Data science digs through an avalanche of information
Sandia’s Data Science Research Challenge doesn’t look like a typical research challenge. Rather than a single challenge that all participating groups are working on, it includes a large collection of different projects, divided into seven areas, whose work covers a wide range of mission areas.
“The large collection of data science projects spans all of the missions of Sandia, including nuclear weapons, but also cyber, remote sensing, critical U.S. infrastructure and others,” says Enhanced Decision Making senior manager and Data Science Research Challenge co-deputy John Feddema.
He says data science as a discipline has existed for more than 30 years; however, it recently became a fast-growing field of study because of the explosion of big data analysis on cloud computing platforms.
Data science research areas Sandia is concentrating on include:
- Feature extraction, including tensor analysis
- Graph and clustering analysis
- Event correlation and classification
- Uncertainty quantification
- Advanced analytic environments
- Multi-INT (multiple intelligence) data and model fusion
- Visualization and human cognition
- Sensor tasking and planning
At its core, data science involves making sense of data for many different reasons. Expertise in data science requires skills and perspectives from mathematics, statistics, computer science, and also detailed subject-matter expertise. “For nuclear nonproliferation, we want to know where other countries are in their nuclear ambitions. For cyber-security and critical infrastructures in the United States such as power grids, we want to know that our assets are secure,” Feddema says.
He says Sandia is developing algorithms and software tools to deeply analyze data and come up with results detailed and robust enough to support high-consequence missions such as maintaining the nation’s nuclear stockpile.

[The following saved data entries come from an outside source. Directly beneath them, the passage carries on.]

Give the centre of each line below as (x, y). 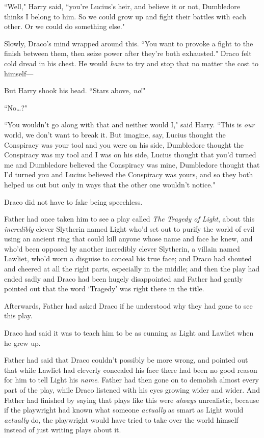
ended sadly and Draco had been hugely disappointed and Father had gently (124, 278)
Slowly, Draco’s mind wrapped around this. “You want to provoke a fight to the (129, 43)
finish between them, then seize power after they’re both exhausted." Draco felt (128, 53)
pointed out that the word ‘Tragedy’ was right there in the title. (104, 289)
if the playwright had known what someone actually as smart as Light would (124, 410)
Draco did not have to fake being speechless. (73, 201)
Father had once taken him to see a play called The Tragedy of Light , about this (129, 219)
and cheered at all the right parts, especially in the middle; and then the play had (132, 269)
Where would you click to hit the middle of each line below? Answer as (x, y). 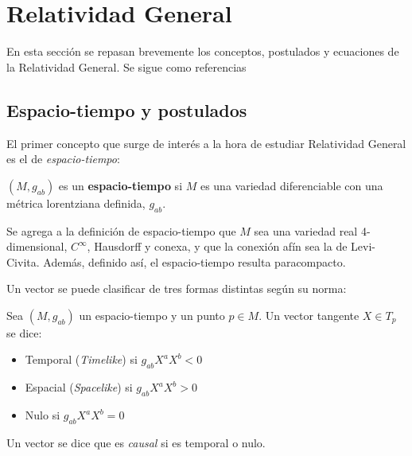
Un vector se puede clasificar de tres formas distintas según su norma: (177, 288)
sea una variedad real (306, 230)
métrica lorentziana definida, (76, 203)
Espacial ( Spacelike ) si (79, 387)
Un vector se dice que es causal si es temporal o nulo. (136, 442)
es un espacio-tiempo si (120, 185)
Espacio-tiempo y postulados (127, 109)
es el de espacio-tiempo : (63, 159)
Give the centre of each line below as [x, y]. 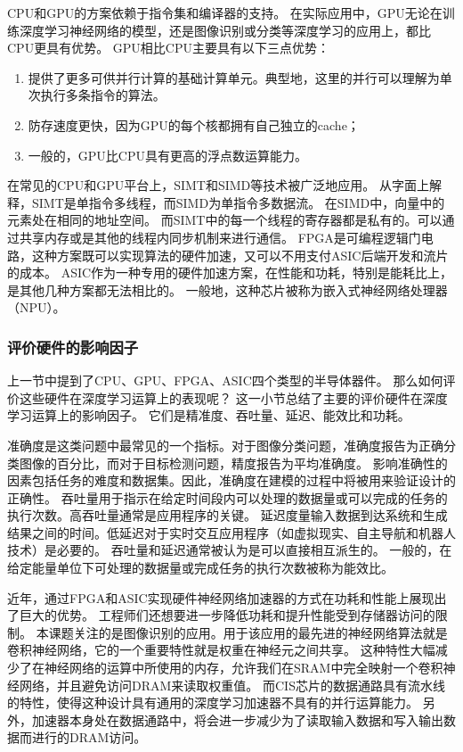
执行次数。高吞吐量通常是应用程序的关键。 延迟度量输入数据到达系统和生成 [227, 515]
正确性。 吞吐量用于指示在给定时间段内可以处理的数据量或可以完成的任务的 [227, 497]
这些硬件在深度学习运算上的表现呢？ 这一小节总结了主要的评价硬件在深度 [233, 397]
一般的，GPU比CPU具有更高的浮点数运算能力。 [167, 155]
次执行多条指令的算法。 [97, 95]
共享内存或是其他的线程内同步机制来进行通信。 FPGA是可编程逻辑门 [220, 237]
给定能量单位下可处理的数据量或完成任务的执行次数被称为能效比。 [200, 568]
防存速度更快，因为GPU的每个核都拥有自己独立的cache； [194, 124]
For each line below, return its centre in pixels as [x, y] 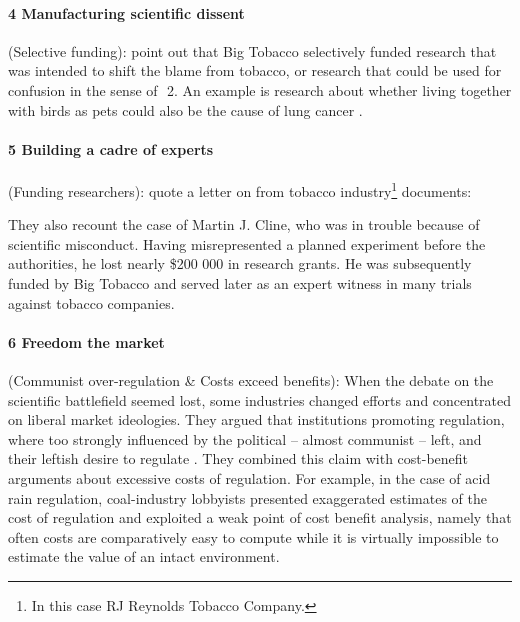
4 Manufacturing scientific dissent [126, 12]
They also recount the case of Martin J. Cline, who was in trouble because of [244, 224]
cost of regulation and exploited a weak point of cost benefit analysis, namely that [260, 517]
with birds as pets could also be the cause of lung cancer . [185, 109]
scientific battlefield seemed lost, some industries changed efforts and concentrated [260, 399]
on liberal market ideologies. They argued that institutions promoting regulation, [256, 419]
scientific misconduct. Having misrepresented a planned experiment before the [247, 243]
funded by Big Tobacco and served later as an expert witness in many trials [240, 283]

“Many companies are using machine learning and neural networks for classification, and these commercial applications are very good. But you have to bring it a notch beyond the current commercial techniques for national security applications. If a commercial application renders a street incorrectly, national security isn’t compromised. Sandia is developing new machine learning algorithms to assist in high-consequence systems, when you have to be right every time,” Feddema says.
The Research Challenge, which is two years into its 10-year roadmap, focuses on geospatial problems. “If you’re looking for ‘patterns of life’ activities in remote sensing data and you want to pick out off-normal events, then you want to look at the statistics of those normal trends,” Feddema says.
He says that pulling data off the web, or generating data via remote sensing systems like synthetic aperture radar (SAR), can result in petabytes of data, but ultimately sense needs to be made of the data. “When we have a large amount of data and we have to boil it down, we try to reduce things down to a set of features,” Feddema says. “Sparse information is represented in graphs very well. At the end of the processing chain is visualization and human cognition, to give people the right information they can be confident in to make decisions. And next is sensory planning — if you have these expensive assets you need to put sensors in the right place to gather sensor information.”